■ **WORK INSTRUCTIONS**:
Write out all of the data without omission, exactly as shown.

────────────────

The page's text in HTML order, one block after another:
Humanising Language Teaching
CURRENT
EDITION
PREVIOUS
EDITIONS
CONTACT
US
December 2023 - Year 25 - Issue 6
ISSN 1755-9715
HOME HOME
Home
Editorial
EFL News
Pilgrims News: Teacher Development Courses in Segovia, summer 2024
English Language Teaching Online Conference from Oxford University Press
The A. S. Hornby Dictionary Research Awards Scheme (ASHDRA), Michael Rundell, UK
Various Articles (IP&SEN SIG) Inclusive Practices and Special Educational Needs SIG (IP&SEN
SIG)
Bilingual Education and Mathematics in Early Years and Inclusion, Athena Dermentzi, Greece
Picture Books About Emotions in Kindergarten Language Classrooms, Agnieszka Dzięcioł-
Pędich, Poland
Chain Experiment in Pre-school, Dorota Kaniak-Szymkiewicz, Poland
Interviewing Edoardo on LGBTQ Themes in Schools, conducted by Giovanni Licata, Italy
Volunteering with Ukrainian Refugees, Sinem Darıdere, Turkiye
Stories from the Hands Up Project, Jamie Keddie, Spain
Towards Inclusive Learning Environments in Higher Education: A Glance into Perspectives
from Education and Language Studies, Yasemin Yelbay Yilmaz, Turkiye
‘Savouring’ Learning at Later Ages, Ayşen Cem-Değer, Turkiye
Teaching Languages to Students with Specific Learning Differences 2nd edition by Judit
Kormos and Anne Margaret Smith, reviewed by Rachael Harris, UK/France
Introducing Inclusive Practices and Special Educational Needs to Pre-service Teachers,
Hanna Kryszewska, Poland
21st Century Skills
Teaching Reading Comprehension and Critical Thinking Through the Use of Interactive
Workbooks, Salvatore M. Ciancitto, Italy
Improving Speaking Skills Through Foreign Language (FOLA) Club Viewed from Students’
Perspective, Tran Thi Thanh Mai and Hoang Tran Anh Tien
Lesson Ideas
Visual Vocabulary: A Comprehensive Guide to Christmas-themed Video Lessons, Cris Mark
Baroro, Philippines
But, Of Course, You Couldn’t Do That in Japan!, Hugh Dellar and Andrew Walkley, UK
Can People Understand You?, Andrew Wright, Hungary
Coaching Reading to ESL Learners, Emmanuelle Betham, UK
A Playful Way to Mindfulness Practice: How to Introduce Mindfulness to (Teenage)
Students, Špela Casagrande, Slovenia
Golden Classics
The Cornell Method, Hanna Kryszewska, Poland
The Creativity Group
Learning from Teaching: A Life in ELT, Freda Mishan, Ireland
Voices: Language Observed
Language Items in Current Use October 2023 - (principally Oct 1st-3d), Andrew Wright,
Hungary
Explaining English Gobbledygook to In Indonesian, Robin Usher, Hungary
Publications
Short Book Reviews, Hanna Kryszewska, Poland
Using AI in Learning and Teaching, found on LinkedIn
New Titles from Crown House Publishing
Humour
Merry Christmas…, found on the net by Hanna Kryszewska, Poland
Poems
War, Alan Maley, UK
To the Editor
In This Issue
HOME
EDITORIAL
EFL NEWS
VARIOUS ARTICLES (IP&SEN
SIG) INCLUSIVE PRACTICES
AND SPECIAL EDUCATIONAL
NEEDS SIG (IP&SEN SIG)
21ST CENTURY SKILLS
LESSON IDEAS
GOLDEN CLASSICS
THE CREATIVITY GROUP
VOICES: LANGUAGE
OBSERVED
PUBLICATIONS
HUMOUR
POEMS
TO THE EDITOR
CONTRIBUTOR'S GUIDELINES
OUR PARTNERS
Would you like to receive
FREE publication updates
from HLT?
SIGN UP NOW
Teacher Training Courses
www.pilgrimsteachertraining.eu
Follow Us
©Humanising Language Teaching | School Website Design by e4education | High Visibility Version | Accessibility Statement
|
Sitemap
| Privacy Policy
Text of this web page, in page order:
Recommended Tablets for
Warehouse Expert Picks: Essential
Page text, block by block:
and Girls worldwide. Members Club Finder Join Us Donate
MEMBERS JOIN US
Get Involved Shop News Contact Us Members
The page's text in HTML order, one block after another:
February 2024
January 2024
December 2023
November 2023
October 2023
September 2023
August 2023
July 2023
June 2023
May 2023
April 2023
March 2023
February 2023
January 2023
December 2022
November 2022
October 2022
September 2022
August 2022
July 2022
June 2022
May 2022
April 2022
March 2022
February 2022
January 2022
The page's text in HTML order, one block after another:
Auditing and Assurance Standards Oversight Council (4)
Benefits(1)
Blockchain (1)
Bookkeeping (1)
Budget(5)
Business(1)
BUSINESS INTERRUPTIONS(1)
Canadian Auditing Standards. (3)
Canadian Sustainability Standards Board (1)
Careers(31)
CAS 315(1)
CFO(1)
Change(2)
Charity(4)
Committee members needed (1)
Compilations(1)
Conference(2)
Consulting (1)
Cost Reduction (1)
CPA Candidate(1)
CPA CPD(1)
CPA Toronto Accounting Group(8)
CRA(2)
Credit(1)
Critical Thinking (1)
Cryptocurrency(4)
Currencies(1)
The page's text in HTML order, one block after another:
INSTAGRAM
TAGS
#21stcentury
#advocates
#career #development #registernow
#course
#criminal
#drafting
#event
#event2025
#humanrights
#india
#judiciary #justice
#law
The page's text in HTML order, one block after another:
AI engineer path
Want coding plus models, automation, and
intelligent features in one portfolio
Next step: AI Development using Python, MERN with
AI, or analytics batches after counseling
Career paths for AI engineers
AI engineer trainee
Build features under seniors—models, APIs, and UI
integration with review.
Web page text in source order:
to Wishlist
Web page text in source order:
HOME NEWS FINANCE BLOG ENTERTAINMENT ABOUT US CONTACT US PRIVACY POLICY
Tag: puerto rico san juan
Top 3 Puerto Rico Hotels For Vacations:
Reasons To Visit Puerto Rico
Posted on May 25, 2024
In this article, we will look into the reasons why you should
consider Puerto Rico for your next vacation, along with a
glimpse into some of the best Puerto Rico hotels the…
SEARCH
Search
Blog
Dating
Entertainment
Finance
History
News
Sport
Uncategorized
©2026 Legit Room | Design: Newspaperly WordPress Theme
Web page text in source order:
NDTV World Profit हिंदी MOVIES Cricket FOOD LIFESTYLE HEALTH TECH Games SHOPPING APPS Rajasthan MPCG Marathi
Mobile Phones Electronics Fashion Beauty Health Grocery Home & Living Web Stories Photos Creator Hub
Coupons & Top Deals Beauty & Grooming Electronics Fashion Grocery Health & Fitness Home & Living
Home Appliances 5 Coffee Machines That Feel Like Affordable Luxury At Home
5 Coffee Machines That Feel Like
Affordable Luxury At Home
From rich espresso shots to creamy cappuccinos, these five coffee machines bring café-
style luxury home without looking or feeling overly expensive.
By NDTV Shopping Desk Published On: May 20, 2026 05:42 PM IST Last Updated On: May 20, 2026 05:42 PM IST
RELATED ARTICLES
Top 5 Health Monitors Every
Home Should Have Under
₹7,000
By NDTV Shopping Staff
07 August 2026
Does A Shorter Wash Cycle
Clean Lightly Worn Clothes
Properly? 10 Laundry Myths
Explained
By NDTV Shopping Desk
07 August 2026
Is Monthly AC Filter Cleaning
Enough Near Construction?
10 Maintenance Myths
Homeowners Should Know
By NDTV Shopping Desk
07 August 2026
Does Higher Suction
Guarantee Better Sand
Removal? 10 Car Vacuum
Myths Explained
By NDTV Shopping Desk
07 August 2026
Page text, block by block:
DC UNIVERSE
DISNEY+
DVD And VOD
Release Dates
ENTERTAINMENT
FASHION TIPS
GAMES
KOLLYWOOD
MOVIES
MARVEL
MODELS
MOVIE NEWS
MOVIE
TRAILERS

────────────────

■ **RESPONSE AREA**:
The page's text in HTML order, one block after another:
Humanising Language Teaching
CURRENT
EDITION
PREVIOUS
EDITIONS
CONTACT
US
December 2023 - Year 25 - Issue 6
ISSN 1755-9715
HOME HOME
Home
Editorial
EFL News
Pilgrims News: Teacher Development Courses in Segovia, summer 2024
English Language Teaching Online Conference from Oxford University Press
The A. S. Hornby Dictionary Research Awards Scheme (ASHDRA), Michael Rundell, UK
Various Articles (IP&SEN SIG) Inclusive Practices and Special Educational Needs SIG (IP&SEN
SIG)
Bilingual Education and Mathematics in Early Years and Inclusion, Athena Dermentzi, Greece
Picture Books About Emotions in Kindergarten Language Classrooms, Agnieszka Dzięcioł-
Pędich, Poland
Chain Experiment in Pre-school, Dorota Kaniak-Szymkiewicz, Poland
Interviewing Edoardo on LGBTQ Themes in Schools, conducted by Giovanni Licata, Italy
Volunteering with Ukrainian Refugees, Sinem Darıdere, Turkiye
Stories from the Hands Up Project, Jamie Keddie, Spain
Towards Inclusive Learning Environments in Higher Education: A Glance into Perspectives
from Education and Language Studies, Yasemin Yelbay Yilmaz, Turkiye
‘Savouring’ Learning at Later Ages, Ayşen Cem-Değer, Turkiye
Teaching Languages to Students with Specific Learning Differences 2nd edition by Judit
Kormos and Anne Margaret Smith, reviewed by Rachael Harris, UK/France
Introducing Inclusive Practices and Special Educational Needs to Pre-service Teachers,
Hanna Kryszewska, Poland
21st Century Skills
Teaching Reading Comprehension and Critical Thinking Through the Use of Interactive
Workbooks, Salvatore M. Ciancitto, Italy
Improving Speaking Skills Through Foreign Language (FOLA) Club Viewed from Students’
Perspective, Tran Thi Thanh Mai and Hoang Tran Anh Tien
Lesson Ideas
Visual Vocabulary: A Comprehensive Guide to Christmas-themed Video Lessons, Cris Mark
Baroro, Philippines
But, Of Course, You Couldn’t Do That in Japan!, Hugh Dellar and Andrew Walkley, UK
Can People Understand You?, Andrew Wright, Hungary
Coaching Reading to ESL Learners, Emmanuelle Betham, UK
A Playful Way to Mindfulness Practice: How to Introduce Mindfulness to (Teenage)
Students, Špela Casagrande, Slovenia
Golden Classics
The Cornell Method, Hanna Kryszewska, Poland
The Creativity Group
Learning from Teaching: A Life in ELT, Freda Mishan, Ireland
Voices: Language Observed
Language Items in Current Use October 2023 - (principally Oct 1st-3d), Andrew Wright,
Hungary
Explaining English Gobbledygook to In Indonesian, Robin Usher, Hungary
Publications
Short Book Reviews, Hanna Kryszewska, Poland
Using AI in Learning and Teaching, found on LinkedIn
New Titles from Crown House Publishing
Humour
Merry Christmas…, found on the net by Hanna Kryszewska, Poland
Poems
War, Alan Maley, UK
To the Editor
In This Issue
HOME
EDITORIAL
EFL NEWS
VARIOUS ARTICLES (IP&SEN
SIG) INCLUSIVE PRACTICES
AND SPECIAL EDUCATIONAL
NEEDS SIG (IP&SEN SIG)
21ST CENTURY SKILLS
LESSON IDEAS
GOLDEN CLASSICS
THE CREATIVITY GROUP
VOICES: LANGUAGE
OBSERVED
PUBLICATIONS
HUMOUR
POEMS
TO THE EDITOR
CONTRIBUTOR'S GUIDELINES
OUR PARTNERS
Would you like to receive
FREE publication updates
from HLT?
SIGN UP NOW
Teacher Training Courses
www.pilgrimsteachertraining.eu
Follow Us
©Humanising Language Teaching | School Website Design by e4education | High Visibility Version | Accessibility Statement
|
Sitemap
| Privacy Policy
Text of this web page, in page order:
Recommended Tablets for
Warehouse Expert Picks: Essential
Page text, block by block:
and Girls worldwide. Members Club Finder Join Us Donate
MEMBERS JOIN US
Get Involved Shop News Contact Us Members
The page's text in HTML order, one block after another:
February 2024
January 2024
December 2023
November 2023
October 2023
September 2023
August 2023
July 2023
June 2023
May 2023
April 2023
March 2023
February 2023
January 2023
December 2022
November 2022
October 2022
September 2022
August 2022
July 2022
June 2022
May 2022
April 2022
March 2022
February 2022
January 2022
The page's text in HTML order, one block after another:
Auditing and Assurance Standards Oversight Council (4)
Benefits(1)
Blockchain (1)
Bookkeeping (1)
Budget(5)
Business(1)
BUSINESS INTERRUPTIONS(1)
Canadian Auditing Standards. (3)
Canadian Sustainability Standards Board (1)
Careers(31)
CAS 315(1)
CFO(1)
Change(2)
Charity(4)
Committee members needed (1)
Compilations(1)
Conference(2)
Consulting (1)
Cost Reduction (1)
CPA Candidate(1)
CPA CPD(1)
CPA Toronto Accounting Group(8)
CRA(2)
Credit(1)
Critical Thinking (1)
Cryptocurrency(4)
Currencies(1)
The page's text in HTML order, one block after another:
INSTAGRAM
TAGS
#21stcentury
#advocates
#career #development #registernow
#course
#criminal
#drafting
#event
#event2025
#humanrights
#india
#judiciary #justice
#law
The page's text in HTML order, one block after another:
AI engineer path
Want coding plus models, automation, and
intelligent features in one portfolio
Next step: AI Development using Python, MERN with
AI, or analytics batches after counseling
Career paths for AI engineers
AI engineer trainee
Build features under seniors—models, APIs, and UI
integration with review.
Web page text in source order:
to Wishlist
Web page text in source order:
HOME NEWS FINANCE BLOG ENTERTAINMENT ABOUT US CONTACT US PRIVACY POLICY
Tag: puerto rico san juan
Top 3 Puerto Rico Hotels For Vacations:
Reasons To Visit Puerto Rico
Posted on May 25, 2024
In this article, we will look into the reasons why you should
consider Puerto Rico for your next vacation, along with a
glimpse into some of the best Puerto Rico hotels the…
SEARCH
Search
Blog
Dating
Entertainment
Finance
History
News
Sport
Uncategorized
©2026 Legit Room | Design: Newspaperly WordPress Theme
Web page text in source order:
NDTV World Profit हिंदी MOVIES Cricket FOOD LIFESTYLE HEALTH TECH Games SHOPPING APPS Rajasthan MPCG Marathi
Mobile Phones Electronics Fashion Beauty Health Grocery Home & Living Web Stories Photos Creator Hub
Coupons & Top Deals Beauty & Grooming Electronics Fashion Grocery Health & Fitness Home & Living
Home Appliances 5 Coffee Machines That Feel Like Affordable Luxury At Home
5 Coffee Machines That Feel Like
Affordable Luxury At Home
From rich espresso shots to creamy cappuccinos, these five coffee machines bring café-
style luxury home without looking or feeling overly expensive.
By NDTV Shopping Desk Published On: May 20, 2026 05:42 PM IST Last Updated On: May 20, 2026 05:42 PM IST
RELATED ARTICLES
Top 5 Health Monitors Every
Home Should Have Under
₹7,000
By NDTV Shopping Staff
07 August 2026
Does A Shorter Wash Cycle
Clean Lightly Worn Clothes
Properly? 10 Laundry Myths
Explained
By NDTV Shopping Desk
07 August 2026
Is Monthly AC Filter Cleaning
Enough Near Construction?
10 Maintenance Myths
Homeowners Should Know
By NDTV Shopping Desk
07 August 2026
Does Higher Suction
Guarantee Better Sand
Removal? 10 Car Vacuum
Myths Explained
By NDTV Shopping Desk
07 August 2026
Page text, block by block:
DC UNIVERSE
DISNEY+
DVD And VOD
Release Dates
ENTERTAINMENT
FASHION TIPS
GAMES
KOLLYWOOD
MOVIES
MARVEL
MODELS
MOVIE NEWS
MOVIE
TRAILERS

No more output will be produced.